Part of the reason that public schools generally perform better than private institutions is because tuition is generally more affordable. Students at private colleges and universities are more likely to take out loans to cover the cost of tuition and other fees. According to data from National Center for Education Statistics, about 65% of students at public universities took out some kind of loans, compared to about 74% of undergraduates at private nonprofit colleges.

“We know from the data that there's also a number of private institutions where graduates don't have great financial returns,” Van Der Werf added. “Mostly, these are places like Art Institutes, and music conservatories. They have students who have a real passion for those disciplines. But those tend not to be disciplines that really pay off financially. They pay off, I think, in other ways, but they don't pay off highly financially. And so those colleges and some others, tend to drag down to the overall numbers for private colleges.”

Masked to protect against the coronavirus disease (COVID-19) graduate student Jakob Burnham studies on a blanket in front of Georgetown University's White-Gravenor Hall on a warm and sunny day in Washington, U.S., March 9, 2021.  REUTERS/Kevin Lamarque
Masked to protect against the coronavirus disease (COVID-19) graduate student Jakob Burnham studies on a blanket in front of Georgetown University's White-Gravenor Hall on a warm and sunny day in Washington, U.S., March 9, 2021. REUTERS/Kevin Lamarque

College tuition costs continue to rise

Nationally, college tuition has continued a decades-long rise throughout the pandemic. Higher tuition prices have also coincided with lower overall college enrollment rates since 2020.

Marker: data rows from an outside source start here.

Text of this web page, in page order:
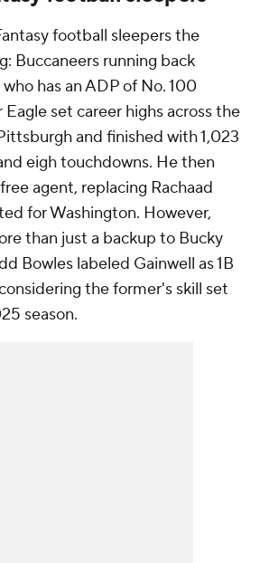
football sleepers the
Buccaneers running back
has an ADP of No. 100
set career highs across the
and finished with 1,023
eigh touchdowns. He then
agent, replacing Rachaad
for Washington. However,
than just a backup to Bucky
Bowles labeled Gainwell as 1B
the former's skill set
season.
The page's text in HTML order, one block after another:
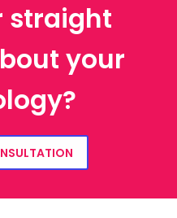
straight
your
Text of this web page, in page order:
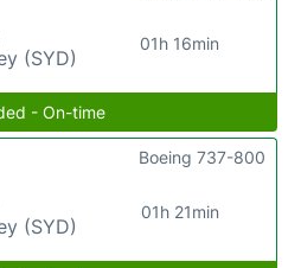
(SYD)
01h 16min
- On-time
(SYD)
01h 21min
Boeing 737-800
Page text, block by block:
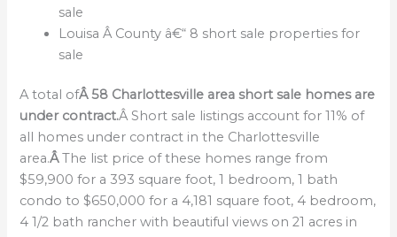
sale
Louisa Â County â€“ 8 short sale properties for
sale
A total ofÂ 58 Charlottesville area short sale homes are
under contract.Â Short sale listings account for 11% of
all homes under contract in the Charlottesville
area.ÂThe list price of these homes range from
$59,900 for a 393 square foot, 1 bedroom, 1 bath
condo to $650,000 for a 4,181 square foot, 4 bedroom,
4 1/2 bath rancher with beautiful views on 21 acres in
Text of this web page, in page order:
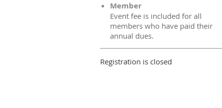
Member
Event fee is included for all
members who have paid their
annual dues.
Registration is closed
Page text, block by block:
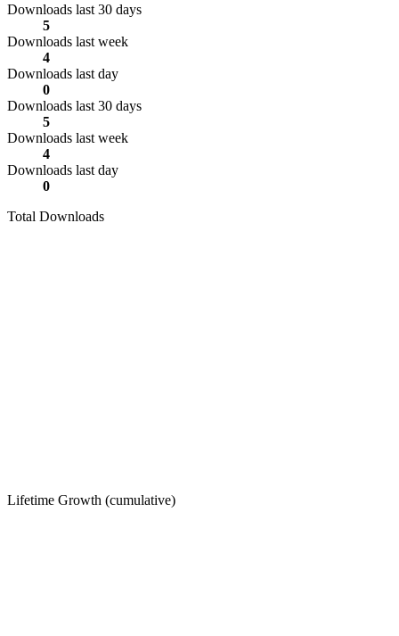
Downloads last 30 days
5
Downloads last week
4
Downloads last day
0
Downloads last 30 days
5
Downloads last week
4
Downloads last day
0
Total Downloads
Lifetime Growth (cumulative)
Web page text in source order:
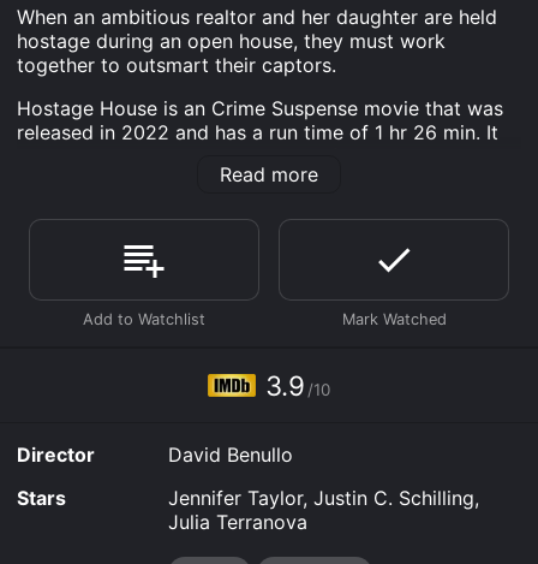
When an ambitious realtor and her daughter are held
hostage during an open house, they must work
together to outsmart their captors.
Hostage House is an Crime Suspense movie that was
released in 2022 and has a run time of 1 hr 26 min. It
viewers, who have given it an IMDb score of 3.9.
Where do I stream Hostage House online? Hostage
House is available to watch free on Vudu Free and
stream, download, buy on demand at Prime Video,
Google Play online. Some platforms allow you to rent
Hostage House for a limited time or purchase the
Read more
3.9 /10
Director
David Benullo
Stars
Jennifer Taylor, Justin C. Schilling,
Julia Terranova

The National Student Clearinghouse Research Center found that “total postsecondary enrollment declined by 2.7 percent or 476,100 students in fall 2021, for a total two-year decline of 5.1 percent or 937,500 students since the beginning of the COVID-19 pandemic.” Undergraduate enrollment alone declined by 3.1 percent (465,300 students) in 2021.

Bigger universities have already announced hikes in tuition costs, effective this upcoming fall. The University of Virginia recently approved tuition hikes of 4.7% for the 2022-23 academic year and 3.7% for the 2023-24 academic year. Penn State similarly announced last year that they would raise the cost of tuition and fees by 2.5% for incoming in-state undergraduates. This represents the school’s first tuition increase since 2017.

It’s not exactly surprising that the cost of college is going up — the latest figures reflect broad price increases across nearly every sector of the economy. What might be more interesting is that, because of extraordinarily high total inflation rates in 2021, college tuition has actually risen more slowly than overall inflation in the past year. In fact, last year was the first year in decades that average college tuition costs declined when adjusted for inflation.

The lower rate hardly registers as a win for consumers struggling with across-the-board price increases that have wiped out wage gains. In recent months, consumers have been willing to pay higher prices, especially for food, but corporations warn this trend will not persist past the near future.